MARIEGOLE RITROVATE, I CARABINIERI RESTITUISCONO ALLA CITTA' UN PEZZO DI STORIA
Soppressione Napoleonica e Ricostituzione
Dopo cinque secoli e mezzo di attività ininterrotta, a seguito del decreto napoleonico del 1806 (o 1807), la Scuola di San Giovanni Evangelista venne soppressa, come tutte le altre confraternite, e privata di tutti i suoi beni. Sotto il successivo governo asburgico, si ipotizzò persino di demolire gli edifici per costruirvi case a scopo speculativo, e si progettò di smontare i pavimenti della Sala Capitolare per ricollocarli in palazzi o chiese austriache. Tuttavia, nel 1830, il ricco imprenditore Gaspare Biondetti Crovato avviò trattative per restituire il complesso a un gruppo di fedeli, e la richiesta fu accolta solo nel 1855.

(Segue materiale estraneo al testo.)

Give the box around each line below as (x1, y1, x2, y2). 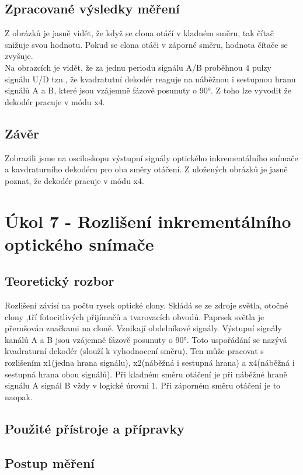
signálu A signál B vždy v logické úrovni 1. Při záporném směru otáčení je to (5, 379, 281, 391)
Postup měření (5, 453, 95, 471)
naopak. (5, 390, 33, 403)
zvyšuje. (5, 50, 33, 62)
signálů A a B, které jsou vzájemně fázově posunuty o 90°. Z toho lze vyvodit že (5, 84, 292, 96)
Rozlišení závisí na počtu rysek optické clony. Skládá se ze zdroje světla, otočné (5, 299, 288, 311)
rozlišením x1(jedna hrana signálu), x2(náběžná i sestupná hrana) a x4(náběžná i (5, 356, 295, 369)
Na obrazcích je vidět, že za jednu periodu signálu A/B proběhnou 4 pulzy (5, 61, 271, 73)
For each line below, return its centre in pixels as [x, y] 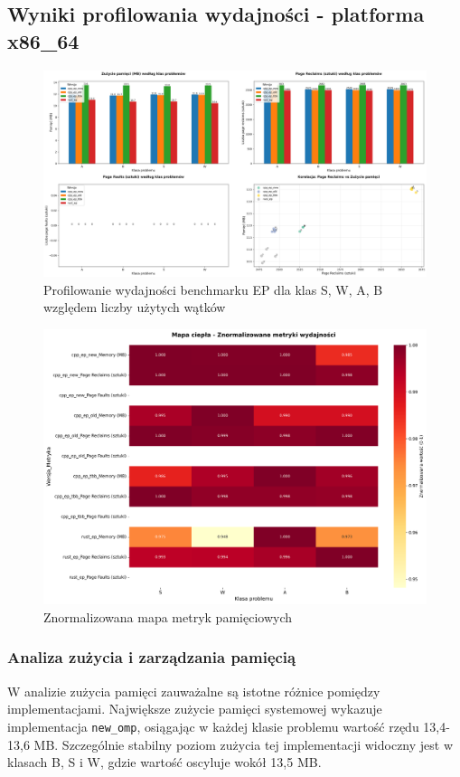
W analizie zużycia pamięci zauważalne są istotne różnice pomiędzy [194, 691]
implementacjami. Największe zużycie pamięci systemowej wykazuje [195, 709]
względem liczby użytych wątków [135, 307]
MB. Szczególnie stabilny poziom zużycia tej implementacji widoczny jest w [244, 744]
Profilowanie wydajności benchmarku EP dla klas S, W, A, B [213, 289]
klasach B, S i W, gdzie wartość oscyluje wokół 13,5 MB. [164, 762]
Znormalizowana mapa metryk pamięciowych [168, 616]
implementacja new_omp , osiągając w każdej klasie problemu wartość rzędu [213, 726]
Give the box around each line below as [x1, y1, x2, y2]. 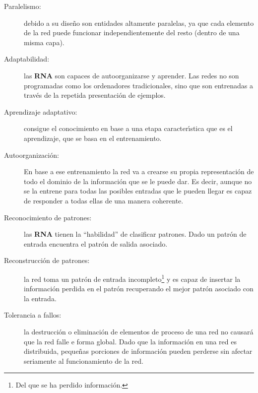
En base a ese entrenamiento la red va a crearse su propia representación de [24, 166, 254, 177]
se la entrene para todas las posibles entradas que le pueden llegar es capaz [24, 186, 252, 196]
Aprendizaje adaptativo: [4, 106, 77, 117]
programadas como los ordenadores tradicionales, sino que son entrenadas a [24, 80, 253, 90]
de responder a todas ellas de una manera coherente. [24, 195, 184, 205]
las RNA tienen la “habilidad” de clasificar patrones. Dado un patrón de [24, 229, 247, 239]
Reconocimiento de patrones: [4, 212, 92, 222]
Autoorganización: [4, 149, 59, 160]
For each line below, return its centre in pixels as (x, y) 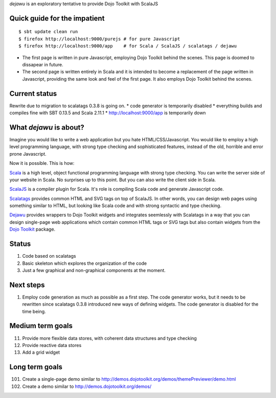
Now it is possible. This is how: (42, 163)
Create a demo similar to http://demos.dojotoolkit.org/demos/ (87, 386)
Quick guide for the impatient (57, 18)
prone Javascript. (28, 154)
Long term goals (36, 367)
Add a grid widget (41, 353)
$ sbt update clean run (48, 32)
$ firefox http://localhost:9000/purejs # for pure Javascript (99, 39)
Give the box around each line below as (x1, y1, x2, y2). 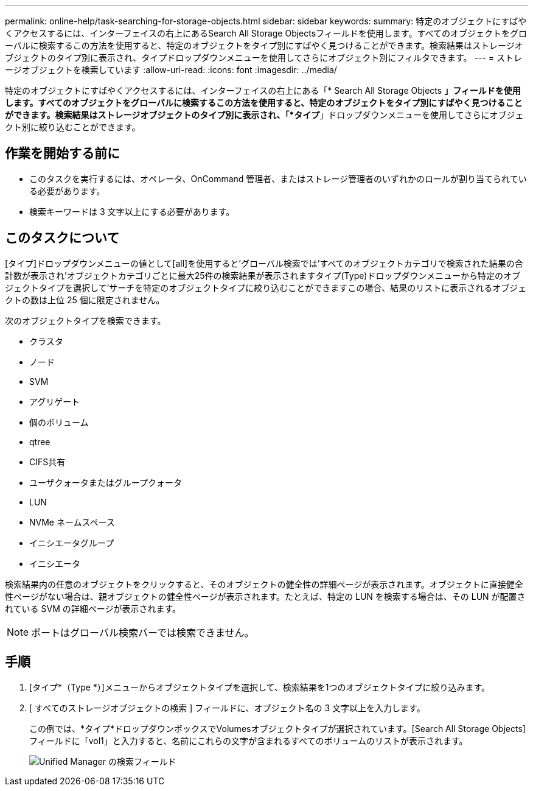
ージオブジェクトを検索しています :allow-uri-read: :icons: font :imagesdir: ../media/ (5, 65, 337, 75)
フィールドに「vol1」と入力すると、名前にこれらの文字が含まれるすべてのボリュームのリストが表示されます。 (29, 735, 468, 746)
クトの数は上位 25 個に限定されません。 (5, 294, 165, 305)
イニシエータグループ (29, 537, 114, 548)
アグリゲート (29, 396, 80, 407)
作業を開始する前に (5, 146, 120, 161)
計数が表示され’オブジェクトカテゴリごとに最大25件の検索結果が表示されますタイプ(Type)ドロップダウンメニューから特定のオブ (5, 270, 521, 281)
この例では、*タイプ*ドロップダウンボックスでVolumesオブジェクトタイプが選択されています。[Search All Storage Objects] (29, 723, 526, 734)

La Scuola fu ricostituita nel 1856 sotto il Regno Lombardo-Veneto, con la denominazione di "Corporazione delle Arti Edificatorie di Mutuo Soccorso nella Scuola di S. Giovanni Evangelista in Venezia". Da quell'anno ha continuato ininterrottamente a esercitare le proprie attività sociali e spirituali, come ente dotato di personalità giuridica, con sede a Venezia presso i suoi monumentali edifici. Essa conforma e conforma le proprie attività sociali e culturali alla legge civile e quelle di ispirazione religiosa alle indicazioni della disciplina canonica.